Data Practices
Database Best Practices
Database Best Practices
Please consider the following before you start building your MariaDB database.
What are your goals for the database?
Keep in mind for what purposes your database will be used. Once built, will the database be static or will someone be updating it? Note any potential security restrictions, including who will have access to the data and editing permissions.
Planning your database
Knowing your data well is a crucial first step. Ensure that you are familiar with
datatypes, value ranges, missing data, row counts, and designated primary keys. Before
importing, determine whether cleanup is required. If it is, save interim files as
you clean in case later on you need to modify any changes. You may decide that the
delimiter is appropriate for loading the data (see Delimiters). When you are designing your database, your table architecture should reflect a
balance between the efficiency of relational data and the usability of your database
for analysis.
Fully document the preparation and building of the database
Draft up a design plan. You may find it helpful to create an entity-relationship diagram. As you construct your database, keep track of the steps taken in cleaning and preparing raw data for importation. Column naming is also an important part of documentation. Names should be descriptive and usable as well as consistent. Avoid using spaces and quoted identifiers in names. Consider how the names will be used in queries.
Data definition language
When choosing the appropriate data types, pay special attention to the following:
- type, length and sign of numeric columns
- features of fixed or variable length character, text, and binary columns
- row enumeration and auto-increment requirements
- dates and time columns
- text field usability
- how will non-categorical text fields be used?
- is it more efficient to create a separate (linked) table for large text fields so that text may be analyzed differently?
- try to avoid string literals
Refer to the CREATE TABLE statement for additional details.
Loading data
During your data load, determine whether you need to turn off logging and make sure to analyze any warnings. It is highly recommended that you first do test loads of tables. These import tests are very useful for assessing the appropriateness of data type choices. They are also excellent timesavers, especially if the full tables will be large, and they may uncover any unforeseen data problems.

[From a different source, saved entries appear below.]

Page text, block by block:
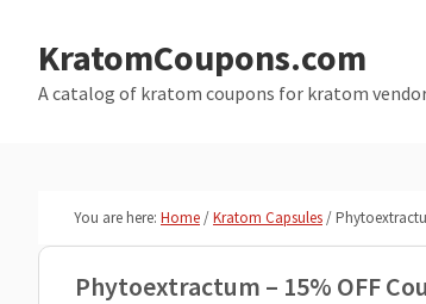
main
primaryKratomCoupons.com
A catalog of kratom coupons for kratom
You are here: Home/Kratom Capsules/
Phytoextractum – 15% OFF

Analysis of your data using SQL
Implement index key columns to maximize efficiency during joins and sorts. It is suggested that you query your data and build analysis tables in your ‘personal’ database rather than in your research (production) database. Consider if it will save time to use temporary tables when doing complex joins. While your query is running, use SHOW EXPLAIN to fine-tune the SQL. Use SELECT * and ORDER BY only if necessary, as it is more efficient to sort in a front-end program. Data analysis can be run via SQL scripts in the client, on the command line, or through code written in R, Python, SAS, and other applications.